Given information:
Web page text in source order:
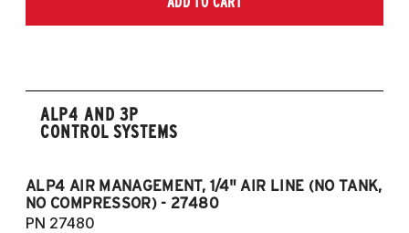
2006-2009 VW Rabbit
only)
ALP4 AND 3P
CONTROL SYSTEMS
ALP4 AIR MANAGEMENT, 1/4" AIR LINE (NO TANK,
NO COMPRESSOR) - 27480
PN 27480
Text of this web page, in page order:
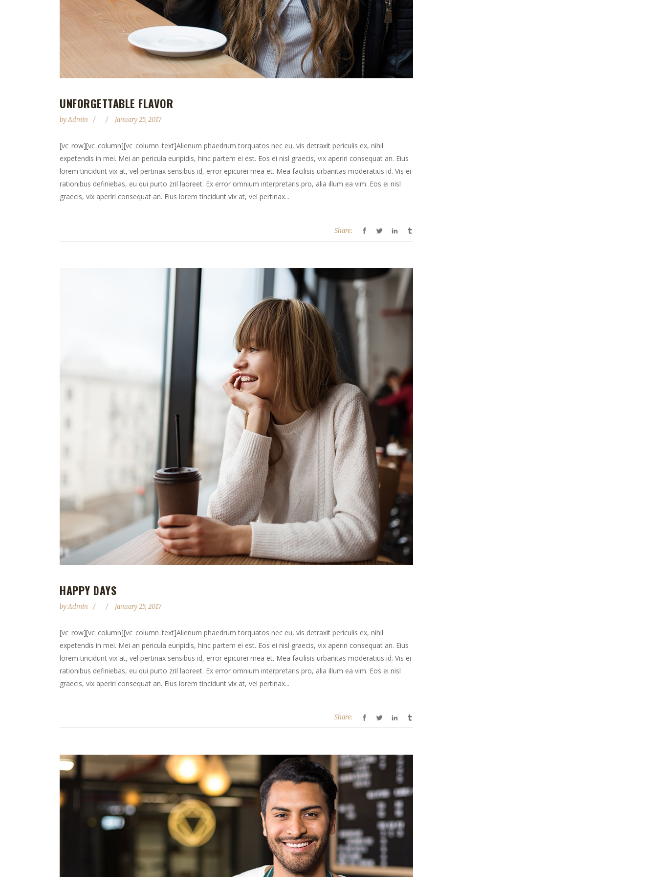
UNFORGETTABLE FLAVOR
byAdmin January 25, 2017
[vc_row][vc_column][vc_column_text]Alienum phaedrum torquatos nec eu, vis detraxit periculis ex, nihil
expetendis in mei. Mei an pericula euripidis, hinc partem ei est. Eos ei nisl graecis, vix aperiri consequat an. Eius
lorem tincidunt vix at, vel pertinax sensibus id, error epicurei mea et. Mea facilisis urbanitas moderatius id. Vis ei
rationibus definiebas, eu qui purto zril laoreet. Ex error omnium interpretaris pro, alia illum ea vim. Eos ei nisl
graecis, vix aperiri consequat an. Eius lorem tincidunt vix at, vel pertinax...
Share:
HAPPY DAYS
byAdmin January 25, 2017
[vc_row][vc_column][vc_column_text]Alienum phaedrum torquatos nec eu, vis detraxit periculis ex, nihil
expetendis in mei. Mei an pericula euripidis, hinc partem ei est. Eos ei nisl graecis, vix aperiri consequat an. Eius
lorem tincidunt vix at, vel pertinax sensibus id, error epicurei mea et. Mea facilisis urbanitas moderatius id. Vis ei
rationibus definiebas, eu qui purto zril laoreet. Ex error omnium interpretaris pro, alia illum ea vim. Eos ei nisl
graecis, vix aperiri consequat an. Eius lorem tincidunt vix at, vel pertinax...
Share:
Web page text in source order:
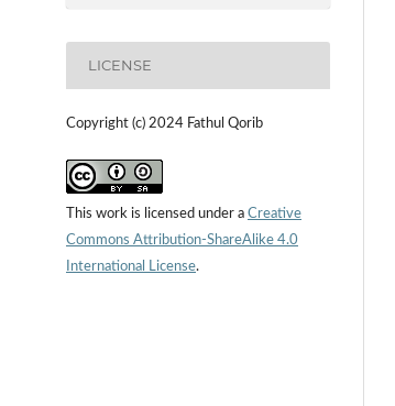
LICENSE
Copyright (c) 2024 Fathul Qorib
This work is licensed under a Creative
Commons Attribution-ShareAlike 4.0
International License.
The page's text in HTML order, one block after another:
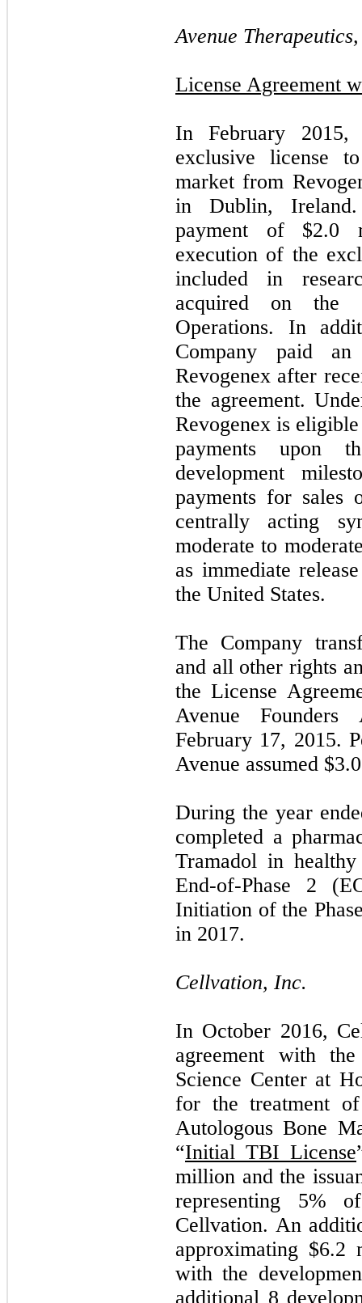
Avenue
License Agreement
In February 2015,
exclusive license
market from
in Dublin,
payment of $2.0
execution of the
included in
acquired on the
Operations. In
Company paid
Revogenex after
the agreement.
Revogenex is
payments upon
development
payments for sales
centrally acting
moderate to
as immediate
the United States.
The Company
and all other rights
the License
Avenue
February 17, 2015.
Avenue assumed $3.0
During the year
completed a
Tramadol in
End-of-Phase 2
Initiation of the
in 2017.
Cellvation, Inc.
In October 2016,
agreement with
Science Center at
for the treatment
Autologous Bone
“Initial TBI License
million and the
representing 5% of
Cellvation. An
approximating $6.2
with the
additional 8
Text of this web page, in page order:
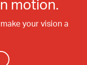
motion.
your vision a
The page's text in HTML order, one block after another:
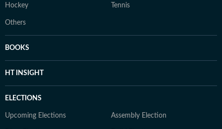
Hockey Tennis
Others
BOOKS
HT INSIGHT
ELECTIONS
Upcoming Elections Assembly Election
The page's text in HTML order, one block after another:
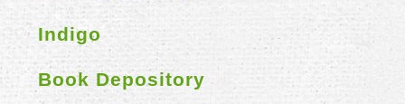
Indigo
Book Depository
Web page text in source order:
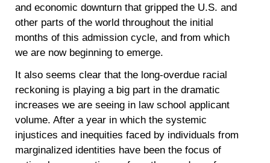
and economic downturn that gripped the U.S. and
other parts of the world throughout the initial
months of this admission cycle, and from which
we are now beginning to emerge.
It also seems clear that the long-overdue racial
reckoning is playing a big part in the dramatic
increases we are seeing in law school applicant
volume. After a year in which the systemic
injustices and inequities faced by individuals from
marginalized identities have been the focus of
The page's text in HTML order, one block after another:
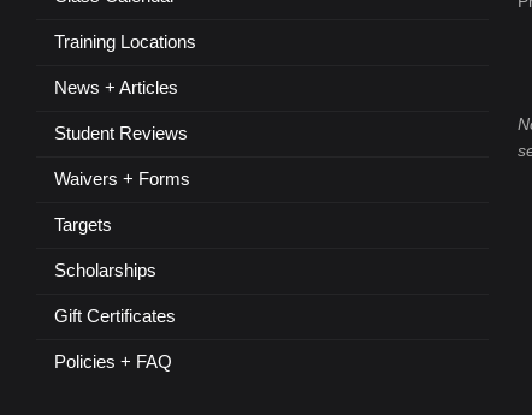
Training Locations
News + Articles
Student Reviews
Waivers + Forms
Targets
Scholarships
Gift Certificates
Policies + FAQ

Your objective: Copy the listing exactly but drop its images.

Answer to this exercise:
Web page text in source order:
2006-2009 VW Rabbit
only)
ALP4 AND 3P
CONTROL SYSTEMS
ALP4 AIR MANAGEMENT, 1/4" AIR LINE (NO TANK,
NO COMPRESSOR) - 27480
PN 27480
Text of this web page, in page order:
UNFORGETTABLE FLAVOR
byAdmin January 25, 2017
[vc_row][vc_column][vc_column_text]Alienum phaedrum torquatos nec eu, vis detraxit periculis ex, nihil
expetendis in mei. Mei an pericula euripidis, hinc partem ei est. Eos ei nisl graecis, vix aperiri consequat an. Eius
lorem tincidunt vix at, vel pertinax sensibus id, error epicurei mea et. Mea facilisis urbanitas moderatius id. Vis ei
rationibus definiebas, eu qui purto zril laoreet. Ex error omnium interpretaris pro, alia illum ea vim. Eos ei nisl
graecis, vix aperiri consequat an. Eius lorem tincidunt vix at, vel pertinax...
Share:
HAPPY DAYS
byAdmin January 25, 2017
[vc_row][vc_column][vc_column_text]Alienum phaedrum torquatos nec eu, vis detraxit periculis ex, nihil
expetendis in mei. Mei an pericula euripidis, hinc partem ei est. Eos ei nisl graecis, vix aperiri consequat an. Eius
lorem tincidunt vix at, vel pertinax sensibus id, error epicurei mea et. Mea facilisis urbanitas moderatius id. Vis ei
rationibus definiebas, eu qui purto zril laoreet. Ex error omnium interpretaris pro, alia illum ea vim. Eos ei nisl
graecis, vix aperiri consequat an. Eius lorem tincidunt vix at, vel pertinax...
Share:
Web page text in source order:
LICENSE
Copyright (c) 2024 Fathul Qorib
This work is licensed under a Creative
Commons Attribution-ShareAlike 4.0
International License.
The page's text in HTML order, one block after another:
Avenue
License Agreement
In February 2015,
exclusive license
market from
in Dublin,
payment of $2.0
execution of the
included in
acquired on the
Operations. In
Company paid
Revogenex after
the agreement.
Revogenex is
payments upon
development
payments for sales
centrally acting
moderate to
as immediate
the United States.
The Company
and all other rights
the License
Avenue
February 17, 2015.
Avenue assumed $3.0
During the year
completed a
Tramadol in
End-of-Phase 2
Initiation of the
in 2017.
Cellvation, Inc.
In October 2016,
agreement with
Science Center at
for the treatment
Autologous Bone
“Initial TBI License
million and the
representing 5% of
Cellvation. An
approximating $6.2
with the
additional 8
Text of this web page, in page order:
motion.
your vision a
The page's text in HTML order, one block after another:
Hockey Tennis
Others
BOOKS
HT INSIGHT
ELECTIONS
Upcoming Elections Assembly Election
The page's text in HTML order, one block after another:
Indigo
Book Depository
Web page text in source order:
and economic downturn that gripped the U.S. and
other parts of the world throughout the initial
months of this admission cycle, and from which
we are now beginning to emerge.
It also seems clear that the long-overdue racial
reckoning is playing a big part in the dramatic
increases we are seeing in law school applicant
volume. After a year in which the systemic
injustices and inequities faced by individuals from
marginalized identities have been the focus of
The page's text in HTML order, one block after another:
Training Locations
News + Articles
Student Reviews
Waivers + Forms
Targets
Scholarships
Gift Certificates
Policies + FAQ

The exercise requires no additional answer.